China’s outreach has been more economic but also includes arms sales to ALBA countries and joint military exercises and trainings. A Chinese businessman with close ties to the country’s communist party has received approval to build a massive $60 billion canal in Nicaragua that could rival the Panama Canal.
Berman criticized Kerry’s declaration last fall to the Organization of American States (OAS) that the “era of the Monroe Doctrine is over.” The doctrine, initially crafted as a warning against European intervention in newly independent Latin American countries, guided more than 200 years of U.S. policy toward the region.
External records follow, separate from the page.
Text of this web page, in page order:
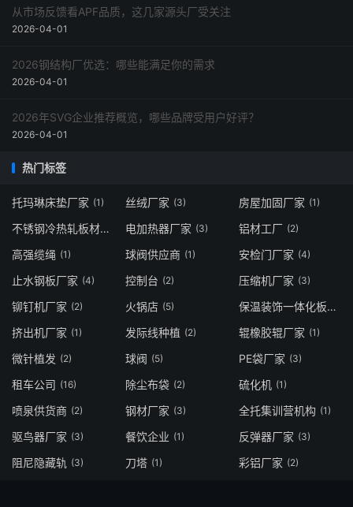
从市场反馈看APF品质，这几家源头厂受关注
2026-04-01
2026钢结构厂优选：哪些能满足你的需求
2026-04-01
2026年SVG企业推荐概览，哪些品牌受用户好评？
2026-04-01
热门标签
托玛琳床垫厂家 (1) 丝绒厂家 (3) 房屋加固厂家 (1)
不锈钢冷热轧板材
(1) 电加热器厂家 (3) 铝材工厂 (2)
高强缆绳 (1) 球阀供应商 (1) 安检门厂家 (4)
止水钢板厂家 (4) 控制台 (2) 压缩机厂家 (3)
铆钉机厂家 (2) 火锅店 (5) 保温装饰一体化板厂家
挤出机厂家 (1) 发际线种植 (2) 辊橡胶辊厂家 (1)
微针植发 (2) 球阀 (5) PE袋厂家 (3)
租车公司 (16) 除尘布袋 (2) 硫化机 (1)
喷泉供货商 (2) 钢材厂家 (3) 全托集训营机构 (1)
驱鸟器厂家 (3) 餐饮企业 (1) 反弹器厂家 (3)
阻尼隐藏轨 (3) 刀塔 (1) 彩铝厂家 (2)
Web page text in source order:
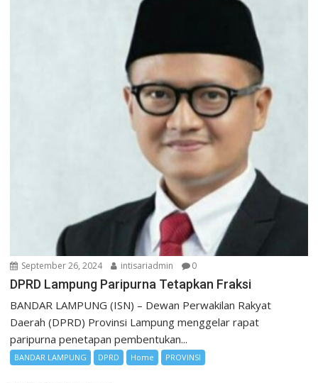
September 26, 2024 intisariadmin 0
DPRD Lampung Paripurna Tetapkan Fraksi
BANDAR LAMPUNG (ISN) – Dewan Perwakilan Rakyat
Daerah (DPRD) Provinsi Lampung menggelar rapat
paripurna penetapan pembentukan...
BANDAR LAMPUNG DPRD Home PROVINSI
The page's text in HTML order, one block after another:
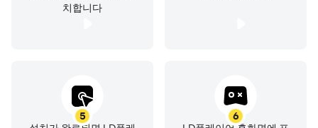
기 바랍니다.
08506 108-81-16843 제 2009-서울금천-0022 호 서울특
별시 금천구청
치합니다
5
6
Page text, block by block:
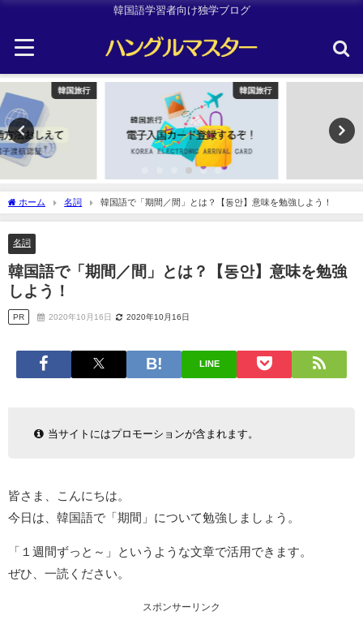
韓国語学習者向け独学ブログ
ホーム 名詞 韓国語で「期間／間」とは？【동안】意味を勉強しよう！
名詞
韓国語で「期間／間」とは？【동안】意味を勉強
しよう！
PR 2020年10月16日 2020年10月16日
LINE
当サイトにはプロモーションが含まれます。
皆さま、こんにちは。
今日は、韓国語で「期間」について勉強しましょう。
「１週間ずっと～」というような文章で活用できます。
ぜひ、一読ください。
スポンサーリンク
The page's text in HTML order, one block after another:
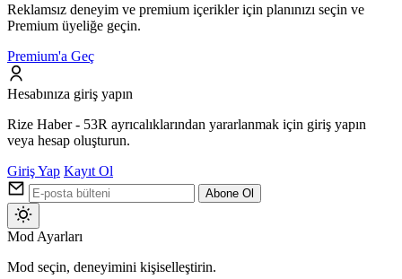
Reklamsız deneyim ve premium içerikler için planınızı seçin ve
Premium üyeliğe geçin.
Premium'a Geç
Hesabınıza giriş yapın
Rize Haber - 53R ayrıcalıklarından yararlanmak için giriş yapın
veya hesap oluşturun.
Giriş Yap Kayıt Ol
Abone Ol
Mod
değiştir
Mod Ayarları
Mod seçin, deneyimini kişiselleştirin.
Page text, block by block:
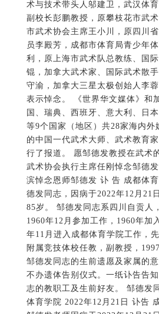
等9个国家（地区）共28家海内外
的中国一代武术大师、武术教育
行了报道。 愿邹德发教授在武术
武术协会执行主席任刚悼念邹德
滨悼念恩师邹德发 讣 告 成都体育
德发同志，因病于2022年12月21
85岁。 邹德发同志系四川自贡人
1960年12月参加工作，1960年加
年11月进入成都体育学院工作，
附属竞技体校任教，副教授，
邹德发同志的生前遗愿及家属的
不办遗体告别仪式。一纸讣告告
志的教职工及生前好友。 邹德发
体育学院 2022年12月21日 讣告
邹德发老师因病于2022年12月21
85岁。 邹德发老师在武术教学、
了突出贡献，在全国以及四川省
常高的社会知名度和影响力，是四
之一，为四川省武术队的建立起
被四川省多次评为武术先进个人
要领导任刚、赵斌、温佐惠先后
念、慰问亲属。 遵照邹德发老师
意愿，其丧事从简，不办遗体告
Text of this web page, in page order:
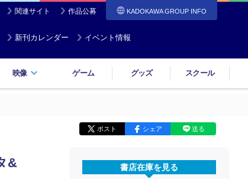
関連サイト 作品公募 KADOKAWA GROUP INFO
新刊カレンダー イベント情報
映像 ゲーム グッズ スクール
ポスト シェア 送る
&
書店在庫を見る
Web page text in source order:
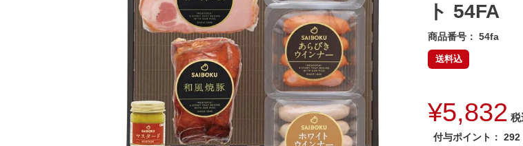
ト 54FA
商品番号 54fa
送料込
¥5,832 税
付与ポイント： 292
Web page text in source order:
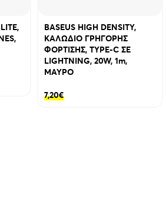
BASEUS HIGH DENSITY,
ΚΑΛΩΔΙΟ ΓΡΗΓΟΡΗΣ
ΦΟΡΤΙΣΗΣ, TYPE-C ΣΕ
LIGHTNING, 20W, 1m,
ΜΑΥΡΟ
7,20€
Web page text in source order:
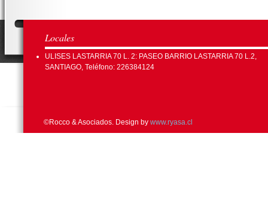
Locales
ULISES LASTARRIA 70 L. 2: PASEO BARRIO LASTARRIA 70 L.2,
SANTIAGO, Teléfono: 226384124
©Rocco & Asociados. Design by www.ryasa.cl
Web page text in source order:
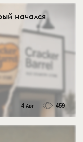
начался
4 Авг 459
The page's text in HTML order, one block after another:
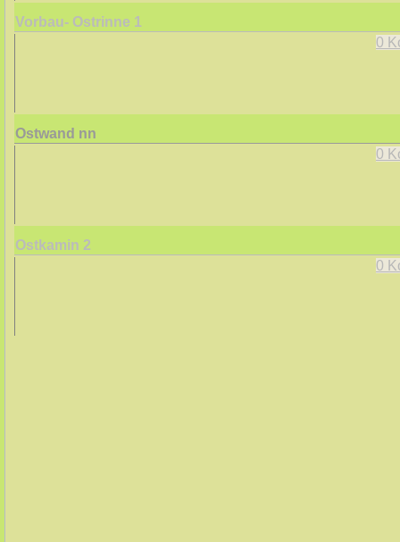
Vorbau- Ostrinne 1
0
Ostwand nn
0
Ostkamin 2
0
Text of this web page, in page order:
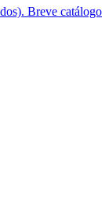
Breve catálogo
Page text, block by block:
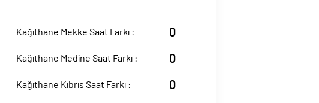
Kağıthane Mekke Saat Farkı : 0
Kağıthane Medine Saat Farkı : 0
Kağıthane Kıbrıs Saat Farkı : 0
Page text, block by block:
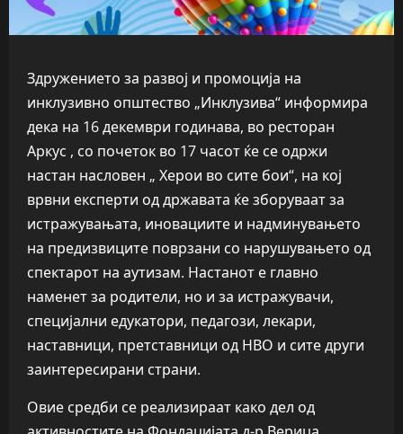
Здружението за развој и промоција на
инклузивно општество „Инклузива“ информира
дека на 16 декември годинава, во ресторан
Аркус , со почеток во 17 часот ќе се одржи
настан насловен „ Херои во сите бои“, на кој
врвни експерти од државата ќе зборуваат за
истражувањата, иновациите и надминувањето
на предизвиците поврзани со нарушувањето од
спектарот на аутизам. Настанот е главно
наменет за родители, но и за истражувачи,
специјални едукатори, педагози, лекари,
наставници, претставници од НВО и сите други
заинтересирани страни.
Овие средби се реализираат како дел од
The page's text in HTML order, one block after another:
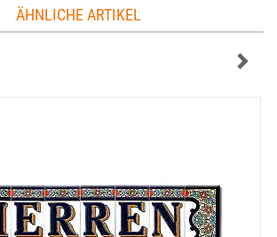
ÄHNLICHE ARTIKEL
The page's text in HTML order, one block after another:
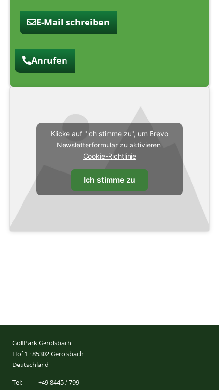
E-Mail schreiben
Anrufen
Klicke auf "Ich stimme zu", um Brevo
Newsletterformular zu aktivieren
Cookie-Richtlinie
Ich stimme zu
GolfPark Gerolsbach
Hof 1 · 85302 Gerolsbach
Deutschland
Tel:
+49 8445 / 799
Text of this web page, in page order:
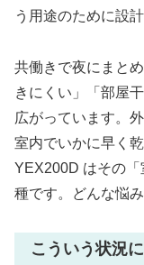
う用途のために設
共働きで夜にまと
きにくい」「部屋
広がっています。
室内でいかに早く
YEX200D はその
種です。どんな悩
こういう状況
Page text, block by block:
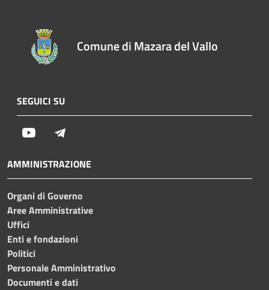
Comune di Mazara del Vallo
SEGUICI SU
Youtube
AMMINISTRAZIONE
Organi di Governo
Aree Amministrative
Uffici
Enti e fondazioni
Politici
Personale Amministrativo
Documenti e dati
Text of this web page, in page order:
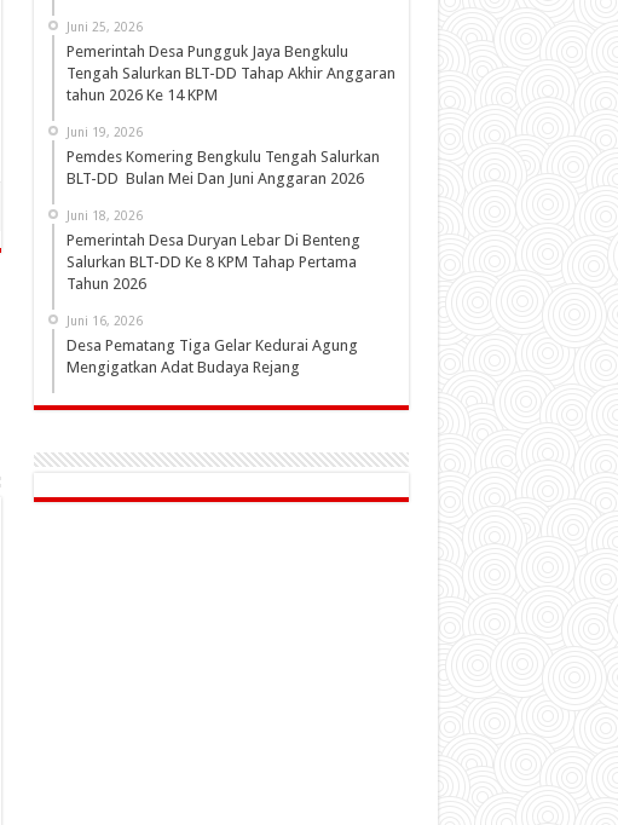
Juni 25, 2026
Pemerintah Desa Pungguk Jaya Bengkulu
Tengah Salurkan BLT-DD Tahap Akhir Anggaran
tahun 2026 Ke 14 KPM
Juni 19, 2026
Pemdes Komering Bengkulu Tengah Salurkan
BLT-DD Bulan Mei Dan Juni Anggaran 2026
Juni 18, 2026
Pemerintah Desa Duryan Lebar Di Benteng
Salurkan BLT-DD Ke 8 KPM Tahap Pertama
Tahun 2026
Juni 16, 2026
Desa Pematang Tiga Gelar Kedurai Agung
Mengigatkan Adat Budaya Rejang
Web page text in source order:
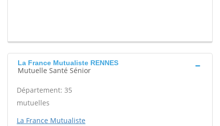
La France Mutualiste RENNES
Mutuelle Santé Sénior
Département: 35
mutuelles
La France Mutualiste
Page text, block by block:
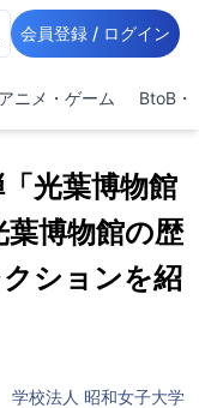
会員登録 / ログイン
アニメ・ゲーム BtoB・
光葉博物館
博物館の歴
ションを紹
学校法人 昭和女子大学
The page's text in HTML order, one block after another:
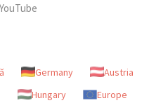
YouTube
Germany
Austria
Hungary Europe
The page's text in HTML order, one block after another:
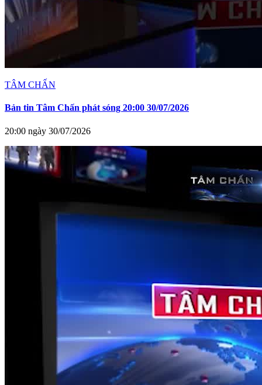
TÂM CHẤN
Bản tin Tâm Chấn phát sóng 20:00 30/07/2026
20:00 ngày 30/07/2026

“By doing that [Kerry] effectively served notice to regional regimes that they are allowed to curry favor with external actors, and served notice to external actors that America will no longer compete with those external actors,” he said.
Other experts at the hearing called on the administration to support sanctions including U.S. visa bans, asset freezes, and prohibitions on financial transactions against Venezuelan officials involved in human rights abuses.
More than 30 people have died in the protests against President Nicolas Maduro’s regime. Opposition leaders such as Maria Corina Machado have either already been jailed or face the threat of imprisonment.
Otto Reich, former special envoy for Western Hemisphere Initiatives during the George W. Bush administration, said U.S. sanctions should also extend to wealthy elites with ties to Venezuela’s government.
“There are a lot of private sector people in Venezuela and other countries in the region that have become billionaires as a result of these corrupt left wing populists who are in office,” he said.
“They have huge assets in the United States,” he added. “They come and spend the weekends here. I don’t know why we allow that.”